• [WHAT THE TASK ASKS]: Output all entries exactly as they appear and skip the pictures.

• [AVAILABLE RECORDS]:
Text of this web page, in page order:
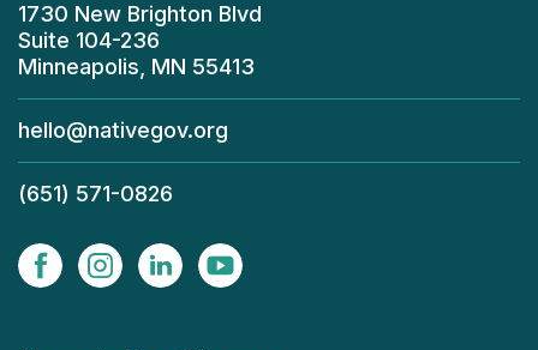
1730 New Brighton Blvd
Suite 104-236
Minneapolis, MN 55413
hello@nativegov.org
(651) 571-0826
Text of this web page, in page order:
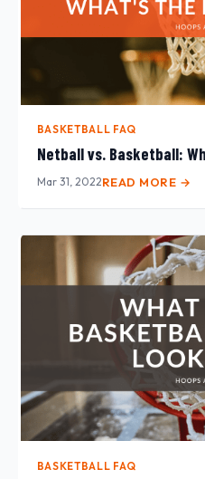
BASKETBALL FAQ
Netball vs. Basketball:
Mar 31, 2022READ MORE →
BASKETBALL FAQ
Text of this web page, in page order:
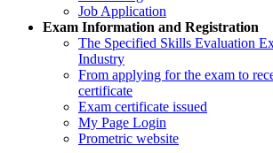
Job Application
Exam Information and Registration
The Specified Skills Evaluation
Industry
From applying for the exam to
certificate
Exam certificate issued
My Page Login
Prometric website
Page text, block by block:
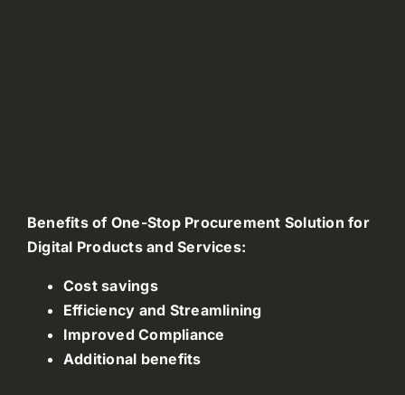
Benefits of One-Stop Procurement Solution for
Digital Products and Services:
Cost savings
Efficiency and Streamlining
Improved Compliance
Additional benefits
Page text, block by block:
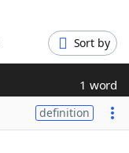
Sort by
1 word
definition
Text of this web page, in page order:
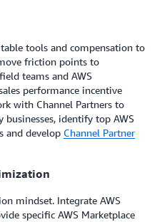
tools and compensation to
friction points to
teams and AWS
performance incentive
with Channel Partners to
businesses, identify top AWS
and develop Channel Partner
mindset. Integrate AWS
specific AWS Marketplace
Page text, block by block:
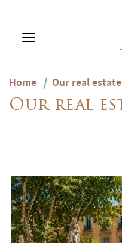
Home / Our real
Our real
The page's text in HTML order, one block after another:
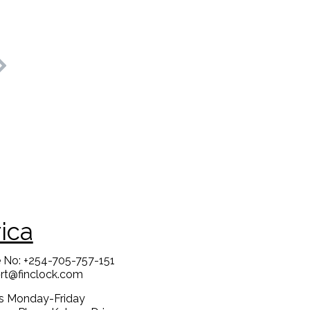
No: +254-705-757-151
Monday-Friday
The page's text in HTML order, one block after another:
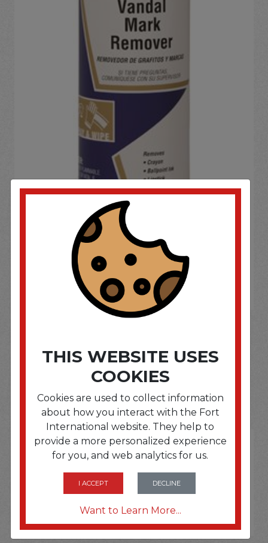
If you wish to purchase this product please
LoginorRegister
SOME OF OUR BRAND
OPTIONS ARE...
THIS WEBSITE USES
COOKIES
Cookies are used to collect information
about how you interact with the Fort
International website. They help to
provide a more personalized experience
for you, and web analytics for us.
I ACCEPT DECLINE
Want to Learn More...
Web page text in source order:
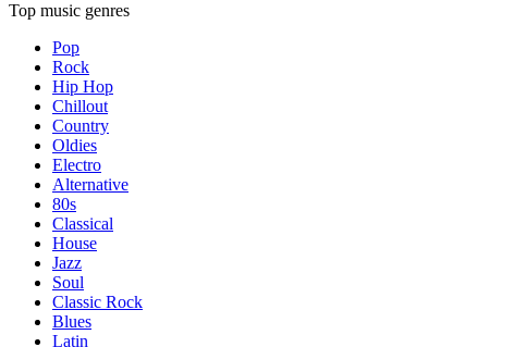
Top music genres
Pop
Rock
Hip Hop
Chillout
Country
Oldies
Electro
Alternative
80s
Classical
House
Jazz
Soul
Classic Rock
Blues
Latin
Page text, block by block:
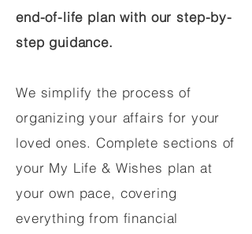
end-of-life plan with our step-by-
step guidance.
We simplify the process of
organizing your affairs for your
loved ones. Complete sections of
your My Life & Wishes plan at
your own pace, covering
everything from financial
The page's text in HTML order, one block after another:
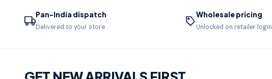
Pan-India dispatch
Delivered to your store
Wholesale pricing
Unlocked on retailer login
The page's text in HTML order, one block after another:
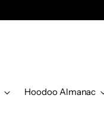
Hoodoo Almanac
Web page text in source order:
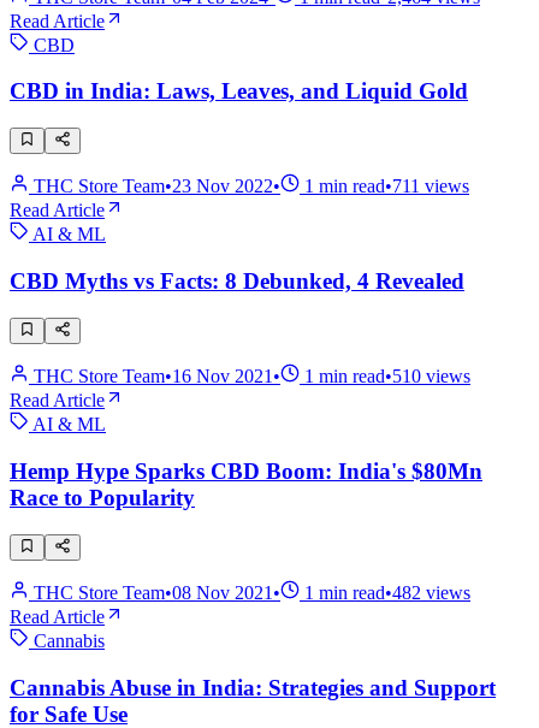
Read Article
CBD
CBD in India: Laws, Leaves, and Liquid Gold
THC Store Team•23 Nov 2022• 1 min read•711 views
Read Article
AI & ML
CBD Myths vs Facts: 8 Debunked, 4 Revealed
THC Store Team•16 Nov 2021 • 1 min read•510 views
Read Article
AI & ML
Hemp Hype Sparks CBD Boom: India's $80Mn
Race to Popularity
THC Store Team•08 Nov 2021 • 1 min read•482 views
Read Article
Cannabis
Cannabis Abuse in India: Strategies and Support
for Safe Use
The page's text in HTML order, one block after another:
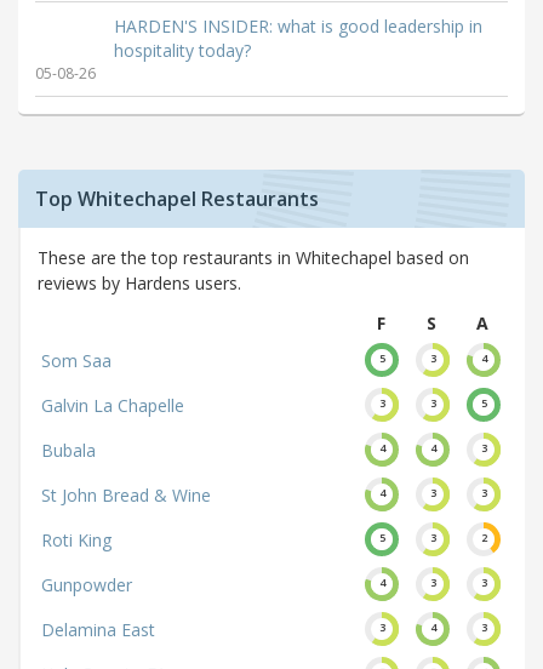
HARDEN'S INSIDER: what is good leadership in
hospitality today?
05-08-26
Top Whitechapel Restaurants
These are the top restaurants in Whitechapel based on
reviews by Hardens users.
F
S
A
Som Saa
5 3 4
Galvin La Chapelle 3 3 5
Bubala 4 4 3
St John Bread & Wine 4 3 3
Roti King 5 3 2
Gunpowder 4 3 3
Delamina East 3 4 3
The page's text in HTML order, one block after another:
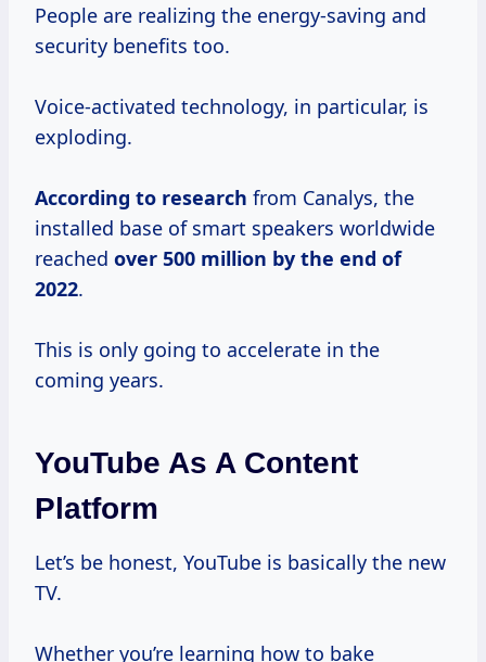
People are realizing the energy-saving and
security benefits too.
Voice-activated technology, in particular, is
exploding.
According to research from Canalys, the
installed base of smart speakers worldwide
reached over 500 million by the end of
2022.
This is only going to accelerate in the
coming years.
YouTube As A Content
Platform
Let’s be honest, YouTube is basically the new
TV.
Whether you’re learning how to bake
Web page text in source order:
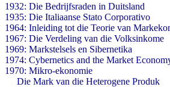
1932: Die Bedrijfsraden in Duitsland
1935: Die Italiaanse Stato Corporativo
1964: Inleiding tot die Teorie van
1967: Die Verdeling van die Volksinkome
1969: Markstelsels en Sibernetika
1974: Cybernetics and the Market
1970: Mikro-ekonomie
Die Mark van die Heterogene Produk
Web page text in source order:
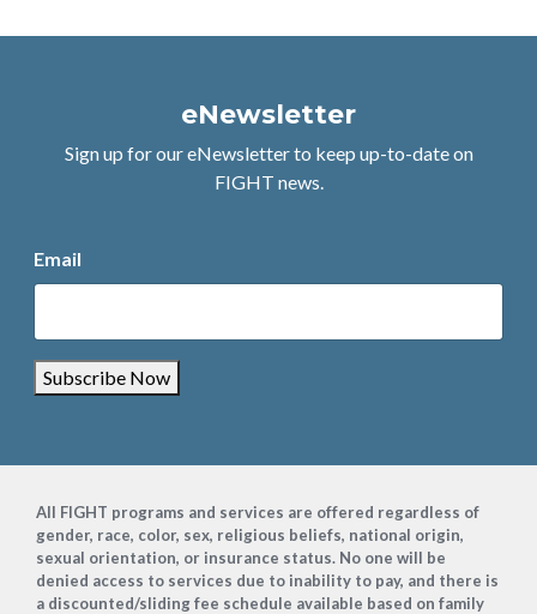
eNewsletter
Sign up for our eNewsletter to keep up-to-date on
FIGHT news.
Email
Subscribe Now
Footer
All FIGHT programs and services are offered regardless of
gender, race, color, sex, religious beliefs, national origin,
sexual orientation, or insurance status. No one will be
denied access to services due to inability to pay, and there is
a discounted/sliding fee schedule available based on family
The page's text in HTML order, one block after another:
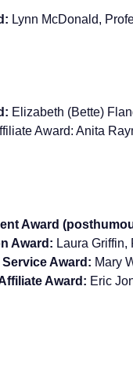
Lynn McDonald,
Elizabeth (Bette)
Award: Anita
Award
Award: Laura
Award: Mary
Award: Eric
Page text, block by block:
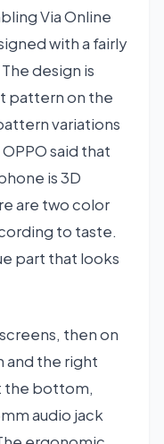
Via Online
with a fairly
design is
pattern on the
variations
said that
is 3D
are two color
to taste.
part that looks
then on
and the right
the bottom,
audio jack
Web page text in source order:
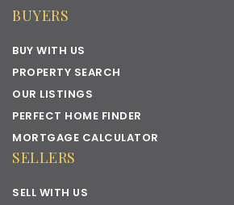
BUYERS
BUY WITH US
PROPERTY SEARCH
OUR LISTINGS
PERFECT HOME FINDER
MORTGAGE CALCULATOR
SELLERS
SELL WITH US
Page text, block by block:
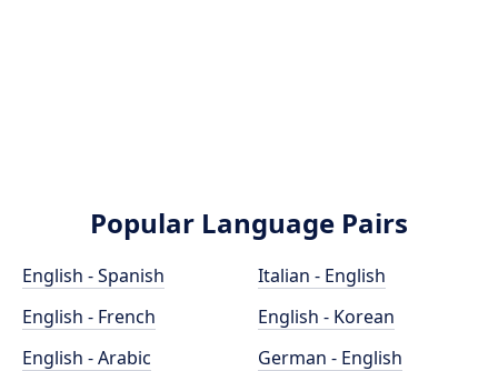
Popular Language Pairs
English - Spanish
English - French
English - Arabic
Italian - English
English - Korean
German - English
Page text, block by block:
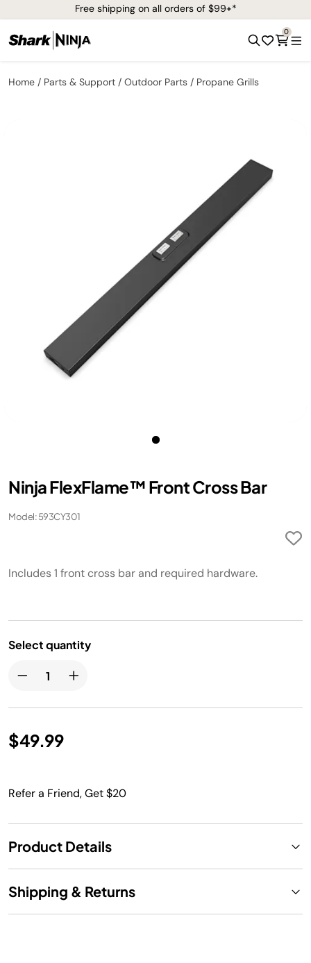
Free shipping on all orders of $99+*
0
Home Parts & Support Outdoor Parts Propane Grills
Ninja FlexFlame™ Front Cross Bar
Model: 593CY301
Includes 1 front cross bar and required hardware.
Select quantity
$49.99
Refer a Friend, Get $20
Product Details
Shipping & Returns
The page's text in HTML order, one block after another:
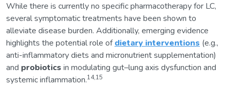
While there is currently no specific pharmacotherapy for LC,
several symptomatic treatments have been shown to
alleviate disease burden. Additionally, emerging evidence
highlights the potential role ofdietary interventions (e.g.,
anti-inflammatory diets and micronutrient supplementation)
and probiotics in modulating gut–lung axis dysfunction and
systemic inflammation.14,15
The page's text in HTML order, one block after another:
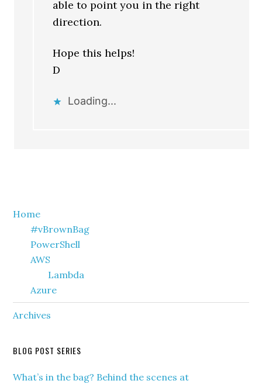
able to point you in the right
direction.
Hope this helps!
D
Loading...
Primary
Sidebar
Home
#vBrownBag
PowerShell
AWS
Lambda
Azure
Archives
BLOG POST SERIES
What’s in the bag? Behind the scenes at
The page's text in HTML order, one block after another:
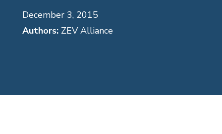
December 3, 2015
Authors:ZEV Alliance
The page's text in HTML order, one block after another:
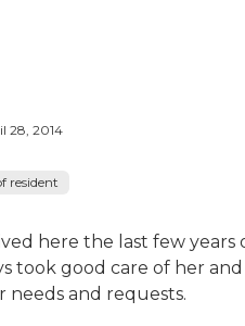
28, 2014
resident
here the last few years
took good care of her and
and requests.
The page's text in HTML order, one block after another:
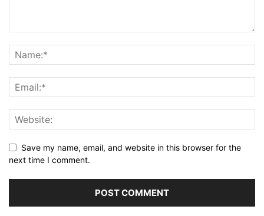
Save my name, email, and website in this browser for the
next time I comment.
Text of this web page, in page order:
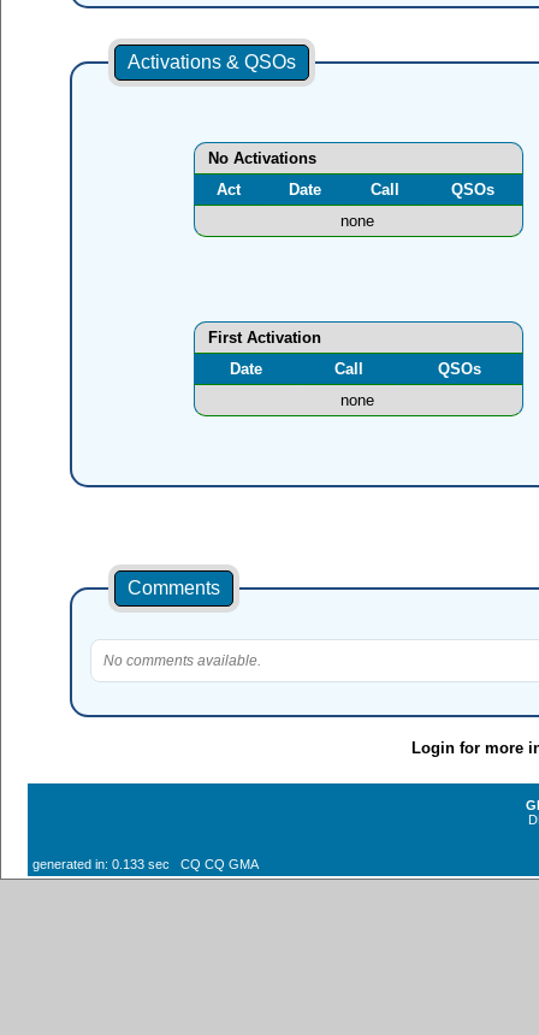
Activations & QSOs
No Activations
Act
Date Call
QSOs
none
First Activation
Date
Call
QSOs
none
Comments
No comments available.
Login for more
generated in: 0.133 sec CQ CQ GMA
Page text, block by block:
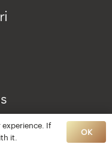
experience. If
it.
OK
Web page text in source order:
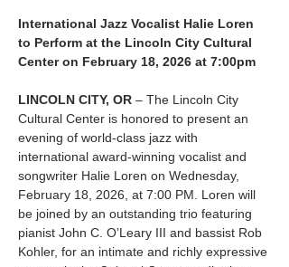
International Jazz Vocalist Halie Loren
to Perform at the Lincoln City Cultural
Center on February 18, 2026 at 7:00pm
LINCOLN CITY, OR – The Lincoln City
Cultural Center is honored to present an
evening of world-class jazz with
international award-winning vocalist and
songwriter Halie Loren on Wednesday,
February 18, 2026, at 7:00 PM. Loren will
be joined by an outstanding trio featuring
pianist John C. O’Leary III and bassist Rob
Kohler, for an intimate and richly expressive
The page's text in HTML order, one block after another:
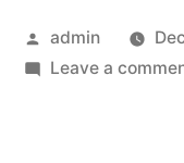
Posted
by
admin
Leave a
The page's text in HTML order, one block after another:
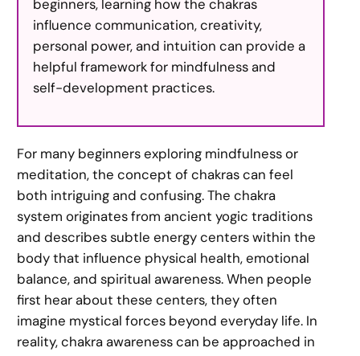
beginners, learning how the chakras
influence communication, creativity,
personal power, and intuition can provide a
helpful framework for mindfulness and
self-development practices.
For many beginners exploring mindfulness or
meditation, the concept of chakras can feel
both intriguing and confusing. The chakra
system originates from ancient yogic traditions
and describes subtle energy centers within the
body that influence physical health, emotional
balance, and spiritual awareness. When people
first hear about these centers, they often
imagine mystical forces beyond everyday life. In
reality, chakra awareness can be approached in
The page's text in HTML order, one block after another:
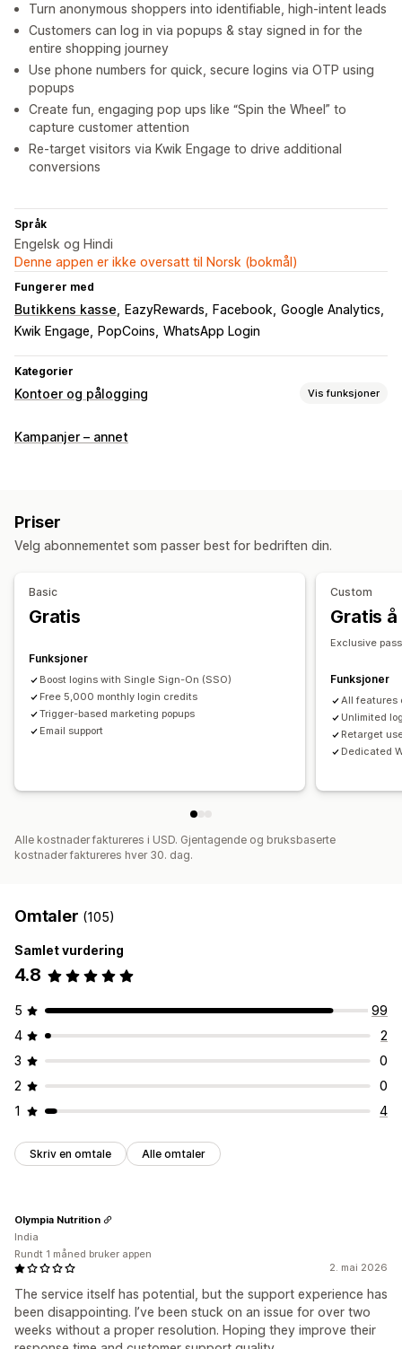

• [EXERCISE RESPONSE]:
Text of this web page, in page order:
1730 New Brighton Blvd
Suite 104-236
Minneapolis, MN 55413
hello@nativegov.org
(651) 571-0826
Text of this web page, in page order:
BASKETBALL FAQ
Netball vs. Basketball:
Mar 31, 2022READ MORE →
BASKETBALL FAQ
Text of this web page, in page order:
Job Application
Exam Information and Registration
The Specified Skills Evaluation
Industry
From applying for the exam to
certificate
Exam certificate issued
My Page Login
Prometric website
Page text, block by block:
Benefits of One-Stop Procurement Solution for
Digital Products and Services:
Cost savings
Efficiency and Streamlining
Improved Compliance
Additional benefits
Page text, block by block:
Sort by
1 word
definition
Text of this web page, in page order:
tools and compensation to
friction points to
teams and AWS
performance incentive
with Channel Partners to
businesses, identify top AWS
and develop Channel Partner
mindset. Integrate AWS
specific AWS Marketplace
Page text, block by block:
Home / Our real
Our real
The page's text in HTML order, one block after another:
No: +254-705-757-151
Monday-Friday
The page's text in HTML order, one block after another:
If you wish to purchase this product please
LoginorRegister
SOME OF OUR BRAND
OPTIONS ARE...
THIS WEBSITE USES
COOKIES
Cookies are used to collect information
about how you interact with the Fort
International website. They help to
provide a more personalized experience
for you, and web analytics for us.
I ACCEPT DECLINE
Want to Learn More...
Web page text in source order:
Top music genres
Pop
Rock
Hip Hop
Chillout
Country
Oldies
Electro
Alternative
80s
Classical
House
Jazz
Soul
Classic Rock
Blues
Latin
Page text, block by block:
end-of-life plan with our step-by-
step guidance.
We simplify the process of
organizing your affairs for your
loved ones. Complete sections of
your My Life & Wishes plan at
your own pace, covering
everything from financial
The page's text in HTML order, one block after another:
Pan-India dispatch
Delivered to your store
Wholesale pricing
Unlocked on retailer login
The page's text in HTML order, one block after another:
Hoodoo Almanac
Web page text in source order:
Read Article
CBD
CBD in India: Laws, Leaves, and Liquid Gold
THC Store Team•23 Nov 2022• 1 min read•711 views
Read Article
AI & ML
CBD Myths vs Facts: 8 Debunked, 4 Revealed
THC Store Team•16 Nov 2021 • 1 min read•510 views
Read Article
AI & ML
Hemp Hype Sparks CBD Boom: India's $80Mn
Race to Popularity
THC Store Team•08 Nov 2021 • 1 min read•482 views
Read Article
Cannabis
Cannabis Abuse in India: Strategies and Support
for Safe Use
The page's text in HTML order, one block after another:
HARDEN'S INSIDER: what is good leadership in
hospitality today?
05-08-26
Top Whitechapel Restaurants
These are the top restaurants in Whitechapel based on
reviews by Hardens users.
F
S
A
Som Saa
5 3 4
Galvin La Chapelle 3 3 5
Bubala 4 4 3
St John Bread & Wine 4 3 3
Roti King 5 3 2
Gunpowder 4 3 3
Delamina East 3 4 3
The page's text in HTML order, one block after another:
People are realizing the energy-saving and
security benefits too.
Voice-activated technology, in particular, is
exploding.
According to research from Canalys, the
installed base of smart speakers worldwide
reached over 500 million by the end of
2022.
This is only going to accelerate in the
coming years.
YouTube As A Content
Platform
Let’s be honest, YouTube is basically the new
TV.
Whether you’re learning how to bake
Web page text in source order:
1932: Die Bedrijfsraden in Duitsland
1935: Die Italiaanse Stato Corporativo
1964: Inleiding tot die Teorie van
1967: Die Verdeling van die Volksinkome
1969: Markstelsels en Sibernetika
1974: Cybernetics and the Market
1970: Mikro-ekonomie
Die Mark van die Heterogene Produk
Web page text in source order:
eNewsletter
Sign up for our eNewsletter to keep up-to-date on
FIGHT news.
Email
Subscribe Now
Footer
All FIGHT programs and services are offered regardless of
gender, race, color, sex, religious beliefs, national origin,
sexual orientation, or insurance status. No one will be
denied access to services due to inability to pay, and there is
a discounted/sliding fee schedule available based on family
The page's text in HTML order, one block after another:
Lynn McDonald,
Elizabeth (Bette)
Award: Anita
Award
Award: Laura
Award: Mary
Award: Eric
Page text, block by block:
Via Online
with a fairly
design is
pattern on the
variations
said that
is 3D
are two color
to taste.
part that looks
then on
and the right
the bottom,
audio jack
Web page text in source order:
BUYERS
BUY WITH US
PROPERTY SEARCH
OUR LISTINGS
PERFECT HOME FINDER
MORTGAGE CALCULATOR
SELLERS
SELL WITH US
Page text, block by block:
Popular Language Pairs
English - Spanish
English - French
English - Arabic
Italian - English
English - Korean
German - English
Page text, block by block:
Free shipping on all orders of $99+*
0
Home Parts & Support Outdoor Parts Propane Grills
Ninja FlexFlame™ Front Cross Bar
Model: 593CY301
Includes 1 front cross bar and required hardware.
Select quantity
$49.99
Refer a Friend, Get $20
Product Details
Shipping & Returns
The page's text in HTML order, one block after another:
While there is currently no specific pharmacotherapy for LC,
several symptomatic treatments have been shown to
alleviate disease burden. Additionally, emerging evidence
highlights the potential role ofdietary interventions (e.g.,
anti-inflammatory diets and micronutrient supplementation)
and probiotics in modulating gut–lung axis dysfunction and
systemic inflammation.14,15
The page's text in HTML order, one block after another:
able to point you in the right
direction.
Hope this helps!
D
Loading...
Primary
Sidebar
Home
#vBrownBag
PowerShell
AWS
Lambda
Azure
Archives
BLOG POST SERIES
What’s in the bag? Behind the scenes at
The page's text in HTML order, one block after another:
December 3, 2015
Authors:ZEV Alliance
The page's text in HTML order, one block after another:
28, 2014
resident
here the last few years
took good care of her and
and requests.
The page's text in HTML order, one block after another:
Save my name, email, and website in this browser for the
next time I comment.
Text of this web page, in page order:
Activations & QSOs
No Activations
Act
Date Call
QSOs
none
First Activation
Date
Call
QSOs
none
Comments
No comments available.
Login for more
generated in: 0.133 sec CQ CQ GMA
Page text, block by block:
experience. If
it.
OK
Web page text in source order:
International Jazz Vocalist Halie Loren
to Perform at the Lincoln City Cultural
Center on February 18, 2026 at 7:00pm
LINCOLN CITY, OR – The Lincoln City
Cultural Center is honored to present an
evening of world-class jazz with
international award-winning vocalist and
songwriter Halie Loren on Wednesday,
February 18, 2026, at 7:00 PM. Loren will
be joined by an outstanding trio featuring
pianist John C. O’Leary III and bassist Rob
Kohler, for an intimate and richly expressive
The page's text in HTML order, one block after another:
Posted
by
admin
Leave a
The page's text in HTML order, one block after another:
beginners, learning how the chakras
influence communication, creativity,
personal power, and intuition can provide a
helpful framework for mindfulness and
self-development practices.
For many beginners exploring mindfulness or
meditation, the concept of chakras can feel
both intriguing and confusing. The chakra
system originates from ancient yogic traditions
and describes subtle energy centers within the
body that influence physical health, emotional
balance, and spiritual awareness. When people
first hear about these centers, they often
imagine mystical forces beyond everyday life. In
reality, chakra awareness can be approached in
The page's text in HTML order, one block after another:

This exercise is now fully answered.